Let’s just call a spade a spade: passwords are among the most irritating things about living in the digital age. Trying to remember even one or two passwords—let alone a different password for every device, site, and service that you use, as is usually recommended—can be a real test for the more forgetful among us. But passwords are also essential. Often, they are the one safeguard protecting your computer, your social media accounts, your email inbox, or your online banking page—to name a few—from everyone else on the web.
With all of this in mind, we’ve put together a basic guide to help you deal with passwords in your day-to-day life. What goes into a strong password, what are good password habits to adopt, what is a password manager, and why should you be using one? Read on to learn the answers to all of these questions!
Choosing Strong Passwords
Perhaps the most important thing to remember about passwords is that some passwords are good, and some passwords are bad. Most people select bad passwords—or have good passwords, but use them over and over again, thereby essentially rendering them as bad passwords.

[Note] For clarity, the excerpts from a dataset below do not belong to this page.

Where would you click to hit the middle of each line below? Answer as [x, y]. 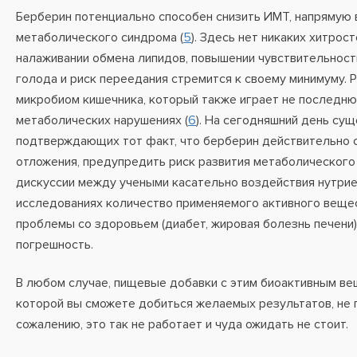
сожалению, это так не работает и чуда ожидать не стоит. [184, 324]
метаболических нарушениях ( [102, 120]
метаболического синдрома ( [100, 37]
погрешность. [55, 245]
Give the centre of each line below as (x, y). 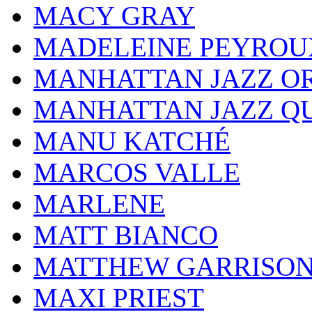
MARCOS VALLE (137, 173)
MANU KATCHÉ (132, 141)
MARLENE (99, 204)
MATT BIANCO (126, 235)
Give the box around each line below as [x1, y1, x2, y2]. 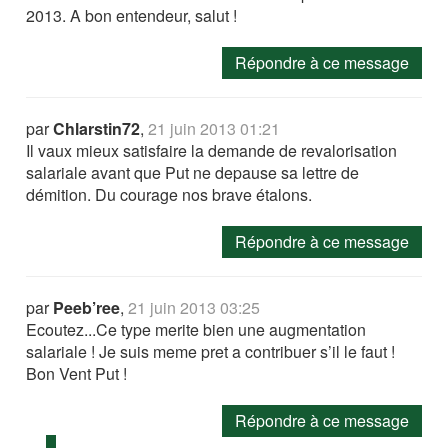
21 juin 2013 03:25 [128, 295, 261, 319]
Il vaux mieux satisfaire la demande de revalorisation [26, 138, 398, 162]
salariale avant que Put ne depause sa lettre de [26, 160, 360, 184]
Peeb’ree [53, 295, 121, 319]
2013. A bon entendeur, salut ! [26, 3, 238, 27]
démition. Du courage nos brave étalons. [26, 182, 313, 206]
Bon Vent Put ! [26, 361, 128, 385]
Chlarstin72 [53, 116, 141, 140]
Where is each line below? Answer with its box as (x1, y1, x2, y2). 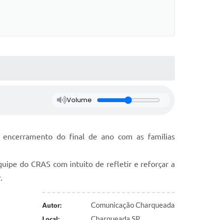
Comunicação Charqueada (91, 200, 175, 209)
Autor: (42, 201, 62, 209)
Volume (66, 95, 92, 105)
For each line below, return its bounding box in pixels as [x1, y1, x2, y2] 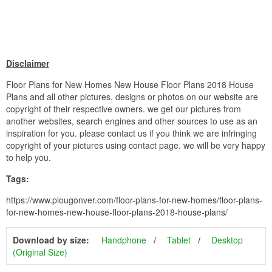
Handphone [101, 233, 146, 246]
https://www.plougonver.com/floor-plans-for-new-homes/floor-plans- [6, 193, 262, 206]
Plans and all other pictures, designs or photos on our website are [6, 90, 258, 103]
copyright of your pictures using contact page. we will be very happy [6, 138, 265, 151]
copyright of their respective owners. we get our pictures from [6, 102, 241, 115]
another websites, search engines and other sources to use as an [6, 114, 257, 127]
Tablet [167, 233, 191, 246]
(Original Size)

The good news is that choosing a good password for your next online account really isn’t difficult. Stronger passwords are usually longer, use a mix of letters and numbers, use a mix of upper and lowercase letters, or use symbols. Good passwords often also include willful misspellings or shortenings of words or phrases, because those are almost impossible to guess out of the blue.
Finally, don’t use anything too obvious: things you put out there on the Internet for all to see (like your name/initials or birth date, your favorite movie or song, or a pet’s name) make for bad passwords or even parts of passwords because someone who knows you can guess them. The exception is if you use these items, but misspell them, abbreviate them, or replace letters with numbers and symbols. Otherwise, shoot for something obscure or completely random as your password—and even then, add numbers and symbols to make it less predictable.

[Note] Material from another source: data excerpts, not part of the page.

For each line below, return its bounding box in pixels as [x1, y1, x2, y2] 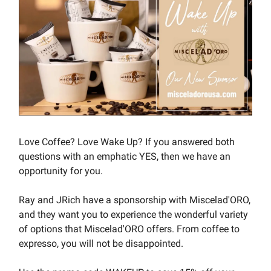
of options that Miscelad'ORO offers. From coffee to [19, 223, 240, 235]
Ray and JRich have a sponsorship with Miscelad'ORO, [19, 194, 250, 206]
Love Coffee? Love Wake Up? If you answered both [19, 136, 235, 148]
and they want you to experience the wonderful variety [19, 209, 248, 221]
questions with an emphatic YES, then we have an [19, 151, 230, 163]
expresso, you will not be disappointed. [19, 238, 186, 250]
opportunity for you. [19, 165, 103, 177]

Note: Most of your keyboard is fair game for creating a password, but steer clear of the spacebar. Some systems will read the spaces as errors and automatically remove them—which would obviously make for a very frustrating time trying to get a site to accept your (correct) password.
The bad news about choosing a strong password is that they are, by definition, more difficult to remember than weak passwords. Add the fact that most people need to use half a dozen logins (if not more) on a daily basis, and remembering different passwords for each of them can begin to feel like mission impossible.

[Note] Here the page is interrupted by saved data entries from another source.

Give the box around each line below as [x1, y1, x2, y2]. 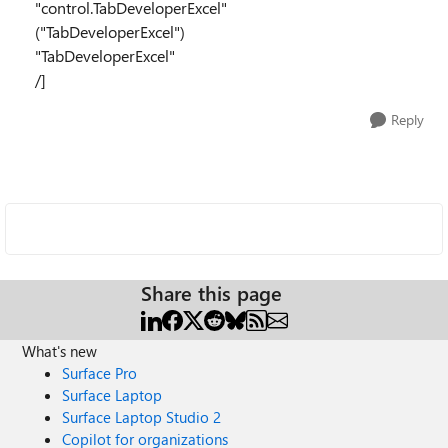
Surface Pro [62, 363, 138, 383]
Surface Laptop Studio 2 [62, 407, 222, 427]
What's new [22, 341, 98, 361]
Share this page [141, 279, 282, 306]
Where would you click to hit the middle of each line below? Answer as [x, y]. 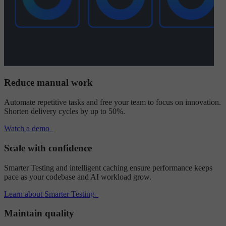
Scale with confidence [48, 148]
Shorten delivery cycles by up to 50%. [65, 111]
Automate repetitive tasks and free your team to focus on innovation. [112, 102]
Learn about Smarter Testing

That’s where password managers come in. A password manager is precisely what it sounds like: a secure app where users can store and keep track of their passwords. Usually, password managers encrypt your passwords and then lock them up, requiring a master password for access. Obviously, the master password you choose has to be like the mother ship of all strong passwords, because if someone can crack it, then they can get access to basically everything in your digital life.
For Mac, there are a number of strong, highly rated password manager apps available. We’ve listed, linked, and priced out our five favorites below:
1Password is really the standard in password managers, both in protection and ease of use—hence the heftier price tag. Luckily, each of the above options has a four-and-a-half star average customer rating on the Apple App Store, so clearly, you don’t necessarily have to pay a premium price to get a top-quality product. Regardless of how much you are looking to spend on your password manager, we encourage all users to read reviews and look at program descriptions/screenshots to decide which app is the right choice for them.
What about Changing Passwords?
Even when you have strong passwords and are using a high-quality password manager, you shouldn’t get complacent. That’s why many experts recommend that you change your passwords two or three times a year—and why some businesses or schools actually require you to change your password after a certain amount of time has elapsed. But if you aren’t required to change your password, should you still follow the 2-3 times a year rule?
Honestly, it depends on what you are protecting. Passwords for sensitive sites (like banking sites) or to unlock your entire password manager should be changed more often to keep hackers on their toes. Since your email account is the key to just about all of your online accounts, it’s also not a bad idea to change that password regularly.
But what about passwords for social media accounts or online message boards? With less sensitive sites, you can probably afford to only change the password once a year. Essentially, you’re weighing the lost time and productivity of trying to think up or remember a new strong password, against the potential impact of an account hack. For sites not linked to your bank account, your credit cards, or your other passwords, it might be worth it to save yourself the frustration and keep a static password—so long as it is a good one, based on the tips above—for a longer period of time.
Don’t Reuse Passwords
With all of that said, your passwords will be less secure if you reuse them from one site to the next. If you use the same password on three or four sites, hackers could feasibly break into the password database on one site and then use that information to compromise your accounts on other sites. Using a password manager will allow you to have different passwords on every site without necessarily needing to remember what each of them is on the fly. Password managers also make it easy to change your passwords and secure your accounts in the event that a website gets hacked.